● **Record extracts**:
#####

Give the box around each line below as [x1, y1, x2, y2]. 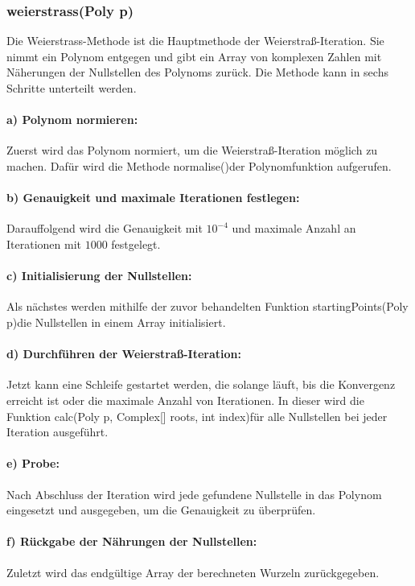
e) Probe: [6, 455, 60, 472]
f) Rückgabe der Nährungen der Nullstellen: [6, 533, 257, 550]
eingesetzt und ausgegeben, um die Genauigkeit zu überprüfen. [6, 501, 316, 518]
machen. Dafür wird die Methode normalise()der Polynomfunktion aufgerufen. [6, 157, 392, 174]
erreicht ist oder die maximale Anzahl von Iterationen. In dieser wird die [6, 391, 364, 408]
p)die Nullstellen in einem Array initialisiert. [6, 313, 226, 330]
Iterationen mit [6, 235, 81, 252]
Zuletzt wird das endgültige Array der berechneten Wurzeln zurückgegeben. [6, 563, 380, 580]
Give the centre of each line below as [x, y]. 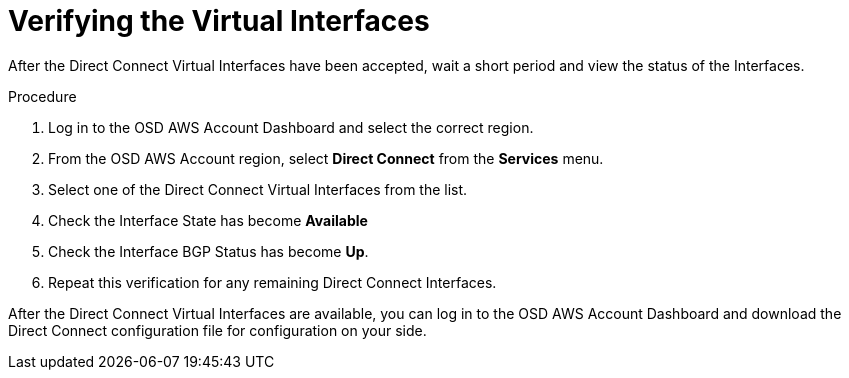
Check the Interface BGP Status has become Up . [208, 251]
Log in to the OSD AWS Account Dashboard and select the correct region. [291, 127]
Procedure [42, 96]
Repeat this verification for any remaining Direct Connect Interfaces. [272, 282]
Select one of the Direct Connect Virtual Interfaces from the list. [258, 189]
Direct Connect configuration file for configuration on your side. [217, 330]
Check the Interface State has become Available [208, 220]
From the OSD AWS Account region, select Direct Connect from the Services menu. [326, 158]
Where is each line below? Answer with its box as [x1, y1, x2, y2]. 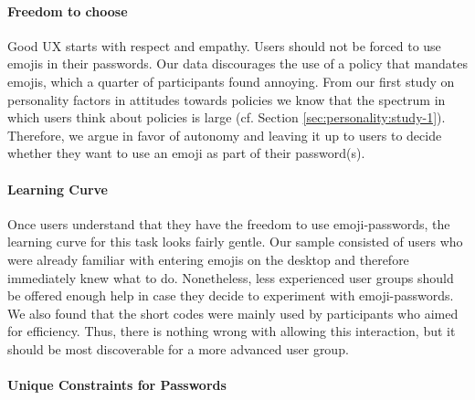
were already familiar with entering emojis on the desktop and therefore [7, 249, 409, 268]
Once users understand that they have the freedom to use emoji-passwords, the [7, 214, 450, 233]
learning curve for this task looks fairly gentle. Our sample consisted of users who [7, 232, 463, 251]
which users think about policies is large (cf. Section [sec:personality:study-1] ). [7, 108, 446, 127]
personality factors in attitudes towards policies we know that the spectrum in [7, 89, 446, 109]
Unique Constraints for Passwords [7, 375, 227, 395]
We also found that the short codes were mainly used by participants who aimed [7, 303, 459, 322]
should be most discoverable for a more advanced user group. [7, 339, 349, 358]
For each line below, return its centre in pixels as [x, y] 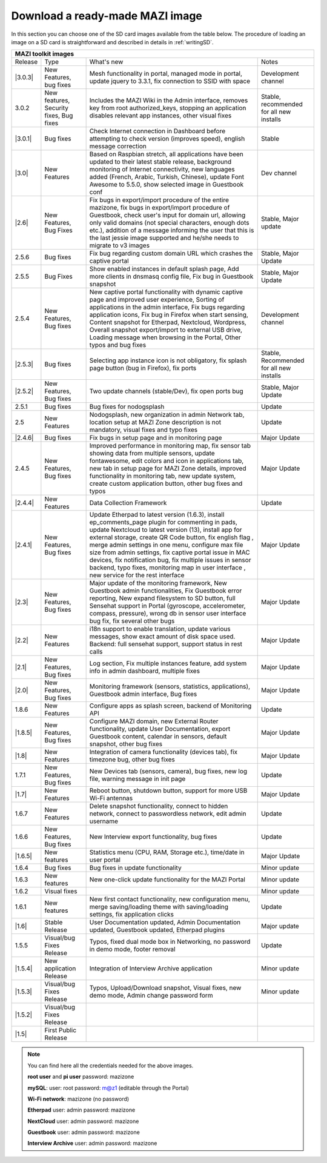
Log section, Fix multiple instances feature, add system [168, 663]
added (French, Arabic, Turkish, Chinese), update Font [167, 177]
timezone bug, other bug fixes [132, 760]
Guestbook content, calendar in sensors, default [158, 737]
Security [57, 108]
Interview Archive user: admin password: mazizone [92, 1143]
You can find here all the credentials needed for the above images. [111, 1065]
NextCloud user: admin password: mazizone [83, 1121]
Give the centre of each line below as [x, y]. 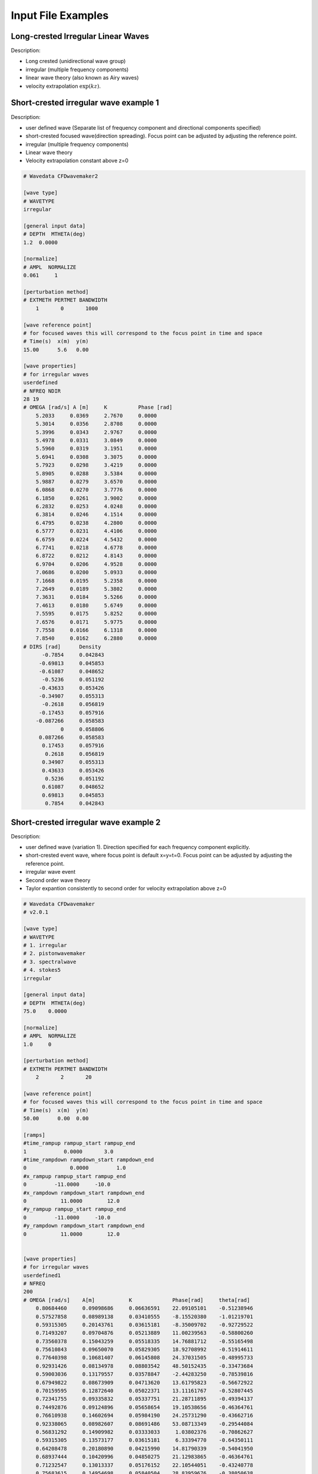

#####

● **Instructions to follow**:
Which of the lines above hold the word "Iterationen"? Copy each one.

● **Task result**:
erreicht ist oder die maximale Anzahl von Iterationen. In dieser wird die [6, 391, 364, 408]
Iterationen mit [6, 235, 81, 252]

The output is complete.